La memoria de la piel y las
entrañas sobrecoge. Lo sentí el otro día al volver fortuitamente a los muros del
colegio que me vio crecer. Al contexto donde empecé a escribir mi guión. Fue
curiosa la sensación de nostalgia, angustia y emoción en miscelánea. Fotogramas
de unos días felices (y no tanto) se agolparon en segundos, viéndome desde la
distancia del paso del tiempo. Recordando las risas del patio, los nervios de
exámenes, los amores sin besar, las conversaciones de mayores, los bocadillos
rebosantes, los profesores emblema... No sé qué le diría a aquel niño que fui.
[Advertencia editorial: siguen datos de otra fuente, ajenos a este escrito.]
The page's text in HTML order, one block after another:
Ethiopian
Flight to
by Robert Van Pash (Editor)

Me
quedaría callado, observando sus movimientos, siempre locuaz y dicharachero. Seguramente
envidiaría su ingenuidad, sus ganas de comerse el mundo, su espíritu inquieto.
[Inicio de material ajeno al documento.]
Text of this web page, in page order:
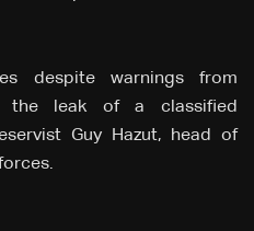
despite warnings from
the leak of a classified
Guy Hazut, head of

Parte de él está, se resiste a abandonarme. Pero muchas otras volaron por lo
destructivo de la realidad. Curiosamente poco después me encontré con un par de
compañeros, ya hombres. Se hace raro asimilar ese cambio, es como si un
experimento científico haya agrandado de golpe a uno de tus cómplices. Sin
acabar de verlo como lo que es hoy, remitiendo aún a lo que era. Y no pude
evitar sentir una desconexión total, una barrera que la vida ha levantado.
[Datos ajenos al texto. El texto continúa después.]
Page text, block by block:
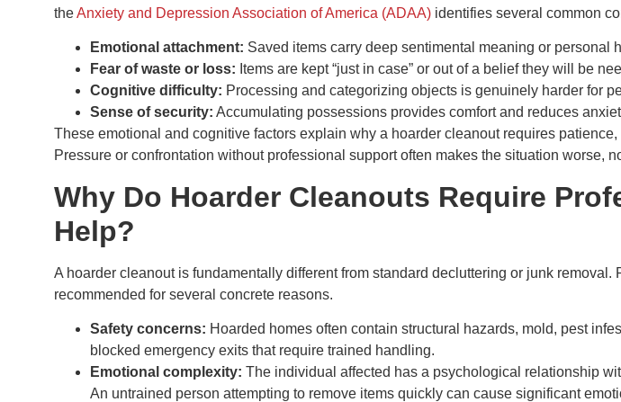
theAnxiety and Depression Association of America (ADAA) identifies several common
Emotional attachment: Saved items carry deep sentimental meaning or personal
Fear of waste or loss: Items are kept “just in case” or out of a belief they will be
Cognitive difficulty: Processing and categorizing objects is genuinely harder for
Sense of security: Accumulating possessions provides comfort and reduces
These emotional and cognitive factors explain why a hoarder cleanout requires patience,
Pressure or confrontation without professional support often makes the situation worse,
Why Do Hoarder Cleanouts Require
Help?
A hoarder cleanout is fundamentally different from standard decluttering or junk removal.
recommended for several concrete reasons.
Safety concerns: Hoarded homes often contain structural hazards, mold, pest
blocked emergency exits that require trained handling.
Emotional complexity: The individual affected has a psychological relationship
An untrained person attempting to remove items quickly can cause significant

Quien compartió contigo tanto, de pronto muta a perfecto desconocido. Y sí,
juegas al bienquedismo, a las frases hechas, a programar un reencuentro que
sabes nunca llega. Porque, ¿tiene sentido? ¿Hay que forzar algo sólo llevado
por los recuerdos? Si algo echo de menos de mi yo es la sensación de caminar
sin mochila. Obviar los problemas, sobreponerse a todo. Mi intensidad me impide
hoy vivir como el propio verbo define. Y me da mucha rabia. Por eso me removió
tanto el contemplar mi pasado pisado, regresar por unos instantes a vestir
uniforme, a rezar por las mañanas y subir aquella cuesta que me dirigía hacia
mi futuro. Es lo paradójico de todo, que el tiempo es una ceremonia de la
confusión constante. ¿Lograré encontrarme?